O leitor encontrará no livro Progresso e Progressismo, AGIR, p. 130, e seguintes, considerações mais desenvolvidas sobre o autor anglicano e sua obra Honest to God que foi best-seller em vários idiomas.

No momento quero deter a atenção do leitor diante deste bonzo “a atualidade” que tem mais adoradores do que todos os Budas do oriente. Passou pelos seminários, pelas salas de capítulo, pelos claustros mais serenos e austeros um frenesi de atualização, um furor indecente de se prosternarem todos diante de um Hoje tornado suprema divindade. Ninguém percebe, nem tenta demonstrar as vantagens da substituição de tais fórmulas por tais outras. Não são mais claras, não são mais belas, mas são reformadas e nisto consiste sua suprema nobreza.

***

Há mil maneiras de tentar banalizar o cristianismo. A mais ampla mas também mais humilde e mais triste é aquela produzida pelo fato de não sermos santos, ou de serem tão poucos os que realizam desde já, aqui e agora, ao menos em algumas cintilações, a maravilhosa e permanente novidade que é Cristo Jesus; mas a mais espessamente estúpida é aquela que, não vendo a supernal, a transcendental Novidade, quer submeter o cristianismo à tirânica frivolidade das pequeninas coisas novas com que o homem tece e borda sua frágil atualidade que já nasce em processo de envelhecimento.

Nunca se falou com tanto garbo no “mundo moderno” e em suas terríveis exigências, mas ninguém se dá ao cuidado de especificar essa modernidade, nem ao cuidado de esconder suas espetaculares misérias.
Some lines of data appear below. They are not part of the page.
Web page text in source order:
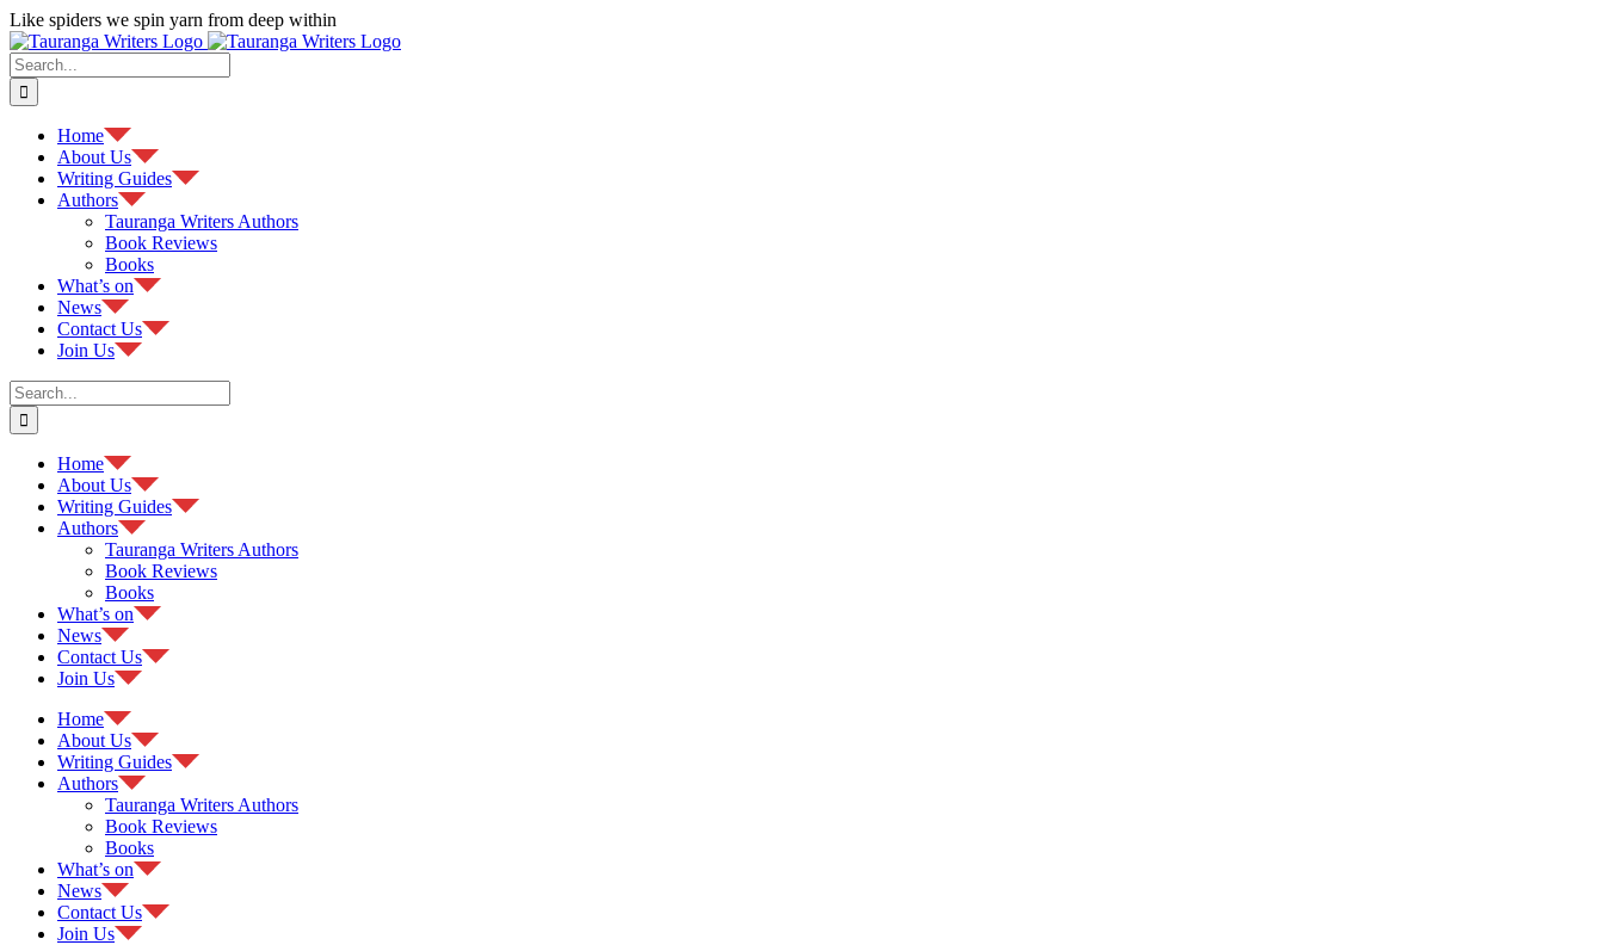
Skip
to
content
Like spiders we spin yarn from deep within
Facebook
Search
for:
Home
About Us
Writing Guides
Authors
Tauranga Writers Authors
Book Reviews
Books
What’s on
News
Contact Us
Join Us
Search
for:
Home
About Us
Writing Guides
Authors
Tauranga Writers Authors
Book Reviews
Books
What’s on
News
Contact Us
Join Us
Home
About Us
Writing Guides
Authors
Tauranga Writers Authors
Book Reviews
Books
What’s on
News
Contact Us
Join Us

Ninguém, evidentemente, contestará que os veículos hoje são muito mais rápidos do que o cavalo de Carlos Magno, ou o burrico que São Bernardo montou para ir aonde o chamavam, e onde confundiria o bom mas trêfego Abelardo. Eu não preciso fazer malabarismos de imaginação para rever a figura do Santo abade de Claraval, e para imaginar as santas cogitações com que se preparava para defender a Sagrada Doutrina enquanto o bom burrico o ia levando no mesmo doce ritmo com que um outro irmão burro mil anos atrás levara ao Egito, Nossa Senhora e o Menino Jesus. O que preciso fazer esforço para imaginar é o quadro atualizado de um São Bernardo a sair de seu mosteiro, num Fusca a 120 quilômetros por hora. Não digo que seja impossível. Metafisicamente é possível que um grande santo de hoje dirija um carro; mas tudo parece contraindicar que esse veículo possa proporcionar ao hipotético santo o mesmo lazer para a meditação, como também tudo leva a crer que a velocidade do veículo não possa modificar o bom fundamento da argumentação que venceria Abelardo.
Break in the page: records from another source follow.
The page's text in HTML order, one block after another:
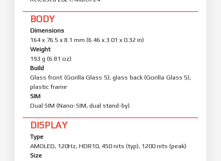
BODY
Dimensions
164 x 76.5 x 8.1 mm (6.46 x 3.01 x 0.32 in)
Weight
193 g (6.81 oz)
Build
Glass front (Gorilla Glass 5), glass back (Gorilla Glass 5),
plastic frame
SIM
Dual SIM (Nano-SIM, dual stand-by)
DISPLAY
Type
AMOLED, 120Hz, HDR10, 450 nits (typ), 1200 nits (peak)
Size

Curioso progresso! O que hoje se vê todos os dias são revoadas de Abelardos, e de sub-Abelardos, que a mil quilômetros por hora atravessam os oceanos para se reunirem em congressos, sínodos, conferências, onde serão propostas mil pequenas e efêmeras renovações por dia. E é com esse frenético ativismo que querem atualizar o Cristianismo; e é com essa submissão ao século que querem vitalizá-lo. Depressa se desencantam de correr e voar, e então, para reduzir o Cristianismo a um puro humanismo, resolvem anunciar a morte de Deus.
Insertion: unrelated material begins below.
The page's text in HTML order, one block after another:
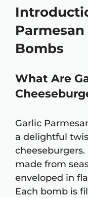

Mas o menino Jesus, no mesmo ritmo lento de outrora, continua a nascer virginalmente todas as manhãs nas almas submissas, e continua a ressuscitar triunfalmente todas as manhãs para deixar em nós o anúncio de nossa própria ressurreição. E nisto pomos todo o fervor de nossa Fé: passarão os impérios, as máquinas do mundo, mas esse cristianismo sempre pequenino, manso, único e eterno não passará.